- Episode no.: Season 3 Episode 16
- Directed by: Pamela Fryman
- Written by: Kourtney Kang
- Production code: 3ALH16
- Original air date: April 21, 2008

Guest appearances
- James Van Der Beek as Simon; Tiffany as Friend in music video; Alan Thicke as Dad in music video; Ryan Michelle Bathe as Michelle;

Episode chronology
| ← Previous "The Chain of Screaming" | Next → "The Goat" |
- How I Met Your Mother season 3

= Sandcastles in the Sand =

"Sandcastles in the Sand" is the 16th episode in the third season of the television series How I Met Your Mother and 60th overall.
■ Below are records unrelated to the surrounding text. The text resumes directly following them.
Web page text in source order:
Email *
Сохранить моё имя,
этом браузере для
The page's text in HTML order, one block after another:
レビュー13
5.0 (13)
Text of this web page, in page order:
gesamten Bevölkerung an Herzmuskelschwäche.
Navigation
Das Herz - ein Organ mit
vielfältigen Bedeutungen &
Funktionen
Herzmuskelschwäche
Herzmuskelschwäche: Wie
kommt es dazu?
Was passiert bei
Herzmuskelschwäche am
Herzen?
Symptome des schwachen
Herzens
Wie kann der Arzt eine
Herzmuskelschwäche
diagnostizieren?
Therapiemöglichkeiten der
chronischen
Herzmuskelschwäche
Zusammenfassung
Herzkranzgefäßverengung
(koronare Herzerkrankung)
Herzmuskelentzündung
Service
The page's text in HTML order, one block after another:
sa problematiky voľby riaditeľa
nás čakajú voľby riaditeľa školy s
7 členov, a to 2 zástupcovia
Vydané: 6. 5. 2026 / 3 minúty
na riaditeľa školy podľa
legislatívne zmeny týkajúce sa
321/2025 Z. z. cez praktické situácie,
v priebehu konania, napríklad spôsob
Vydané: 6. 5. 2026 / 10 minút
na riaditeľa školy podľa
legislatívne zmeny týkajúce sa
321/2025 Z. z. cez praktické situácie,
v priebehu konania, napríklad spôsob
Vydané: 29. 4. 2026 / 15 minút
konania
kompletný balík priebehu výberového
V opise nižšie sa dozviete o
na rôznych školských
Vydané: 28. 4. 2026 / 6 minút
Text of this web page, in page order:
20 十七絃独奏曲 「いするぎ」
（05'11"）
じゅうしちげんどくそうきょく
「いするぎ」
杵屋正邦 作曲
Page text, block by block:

It originally aired on April 21, 2008.The episode is notable for revisiting Robin Scherbatsky's past as Canadian pop star Robin Sparkles and for introducing the fictional song "Sandcastles in the Sand," a parody of late 1980s and early 1990s pop ballads.

==Plot==
The episode begins with a montage of Robin from her time as Canadian bubblegum pop star Robin Sparkles. At MacLaren's, Robin announces that her former boyfriend, Simon (James Van Der Beek), will be meeting her there later. Robin describes their break-up: after she loaded his band's equipment into their van after a performance, he dumped her.
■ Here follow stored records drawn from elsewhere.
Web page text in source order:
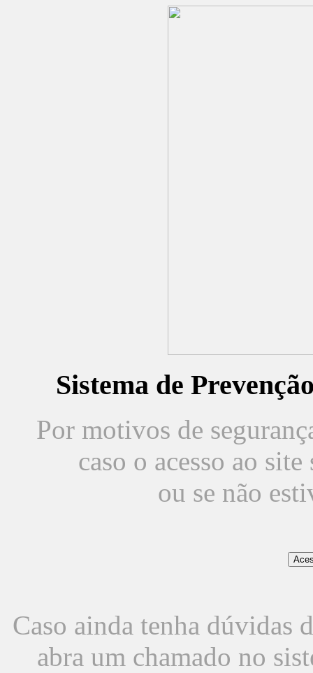
Sistema de
Por motivos de
caso o acesso ao
ou se não
Caso ainda tenha dúvidas
abra um chamado no
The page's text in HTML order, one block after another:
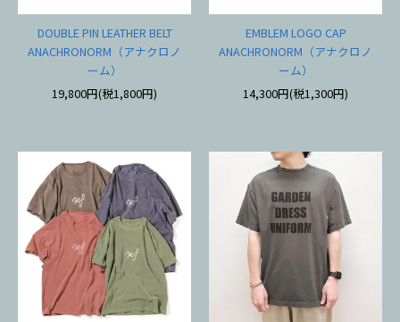
DOUBLE PIN LEATHER BELT
ANACHRONORM（アナクロノ
ーム）
19,800円(税1,800円)
EMBLEM LOGO CAP
ANACHRONORM（アナクロノ
ーム）
14,300円(税1,300円)
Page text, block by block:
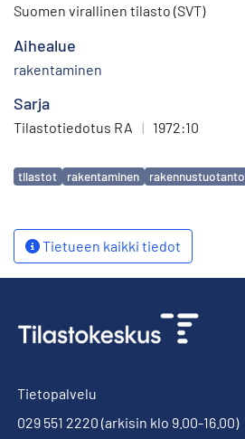
Suomen virallinen tilasto (SVT)
Aihealue
rakentaminen
Sarja
Tilastotiedotus RA | 1972:10
Avainsanat
tilastot rakentaminen rakennustuotanto
Tietueen kaikki tiedot
Tietopalvelu
029 551 2220 (arkisin klo 9.00-16.00)
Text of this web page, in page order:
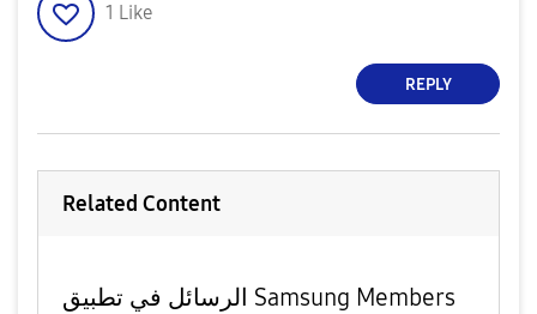
1 Like
REPLY
Related Content
الرسائل في تطبيق Samsung Members
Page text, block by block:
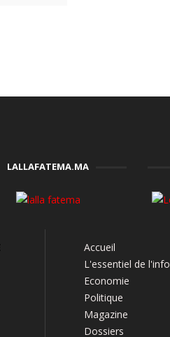
LALLAFATEMA.MA
Accueil
L'essentiel de l'info
Economie
Politique
Magazine
Dossiers
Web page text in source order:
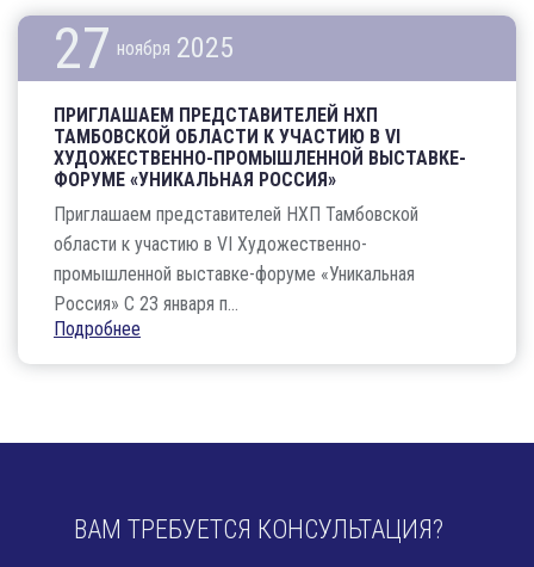
27 ноября 2025
ПРИГЛАШАЕМ ПРЕДСТАВИТЕЛЕЙ НХП
ТАМБОВСКОЙ ОБЛАСТИ К УЧАСТИЮ В VI
ХУДОЖЕСТВЕННО-ПРОМЫШЛЕННОЙ ВЫСТАВКЕ-
ФОРУМЕ «УНИКАЛЬНАЯ РОССИЯ»
Приглашаем представителей НХП Тамбовской
области к участию в VI Художественно-
промышленной выставке-форуме «Уникальная
Россия» С 23 января п...
Подробнее
ВАМ ТРЕБУЕТСЯ КОНСУЛЬТАЦИЯ?

The group agrees that every time exes reunite, there is a clear winner and a clear loser. They begin to tally the points for Robin and Simon, awarding Robin five and Simon zero. Robin agrees she will be the clear winner, unless Simon got more attractive. Simon arrives and it is clear he has not: he appears older, less stylish and physically changed from Robin's memories. Despite this, Robin is clearly still smitten with him.

After the reunion, the group retires to Marshall and Ted's apartment. They criticize Simon's personality and how Robin handled the meeting. The group learns that Robin and Simon met after he starred in the music video for her second single, "Sandcastles in the Sand", which the group was previously unaware of. Barney immediately leaves, vowing to find the video.
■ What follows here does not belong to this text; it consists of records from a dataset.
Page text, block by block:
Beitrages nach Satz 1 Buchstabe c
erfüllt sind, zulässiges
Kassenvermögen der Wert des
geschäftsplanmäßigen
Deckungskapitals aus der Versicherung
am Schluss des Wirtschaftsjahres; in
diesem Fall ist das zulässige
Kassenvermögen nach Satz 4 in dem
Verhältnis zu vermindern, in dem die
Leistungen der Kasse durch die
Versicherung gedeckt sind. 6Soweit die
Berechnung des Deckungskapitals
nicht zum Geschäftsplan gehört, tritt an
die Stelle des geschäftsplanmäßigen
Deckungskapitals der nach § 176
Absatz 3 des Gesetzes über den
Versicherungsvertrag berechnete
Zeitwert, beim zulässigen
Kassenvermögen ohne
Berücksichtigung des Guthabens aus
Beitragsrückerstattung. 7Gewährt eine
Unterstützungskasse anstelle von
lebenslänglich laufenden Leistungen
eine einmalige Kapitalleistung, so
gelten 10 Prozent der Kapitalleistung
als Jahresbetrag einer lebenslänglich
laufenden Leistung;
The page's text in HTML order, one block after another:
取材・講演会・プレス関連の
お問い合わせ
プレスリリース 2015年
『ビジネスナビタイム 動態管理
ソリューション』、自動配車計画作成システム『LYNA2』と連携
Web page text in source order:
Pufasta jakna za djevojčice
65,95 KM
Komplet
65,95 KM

When Robin attempts to defend herself, the group discusses how being around someone from your past can cause you to revert to the person you were when you knew them, a phenomenon Marshall dubs "revertigo". Marshall and Ted tell Robin that Lily suffers from this; as proof, they invite Lily's high school friend Michelle to hang out with them.

At MacLaren's the next day, Robin tells the group that Simon came to her apartment the night before to reconcile, which she accepted, to the group's dismay. Michelle arrives, and she and Lily begin speaking like excitable teenagers. Michelle, a Ph.D. student in behavioral psychology, identifies this phenomenon as "associative regression".

Mirroring their original breakup, Simon again asks Robin to help load his van before abruptly ending the relationship. The group attempts to console her, but fails. Robin drinks alone at MacLaren's until Barney arrives, complaining that he has yet to find a copy of her video. Realizing what Robin is upset about, Barney consoles her. She invites him to watch the music video at her place. They watch the video over and over, making fun of it, and eventually begin kissing on the couch.

==Critical response==

The A.V. Club gave the episode an A rating. IGN gave the episode a 9 out of 10 rating. Television Without Pity graded the episode A−.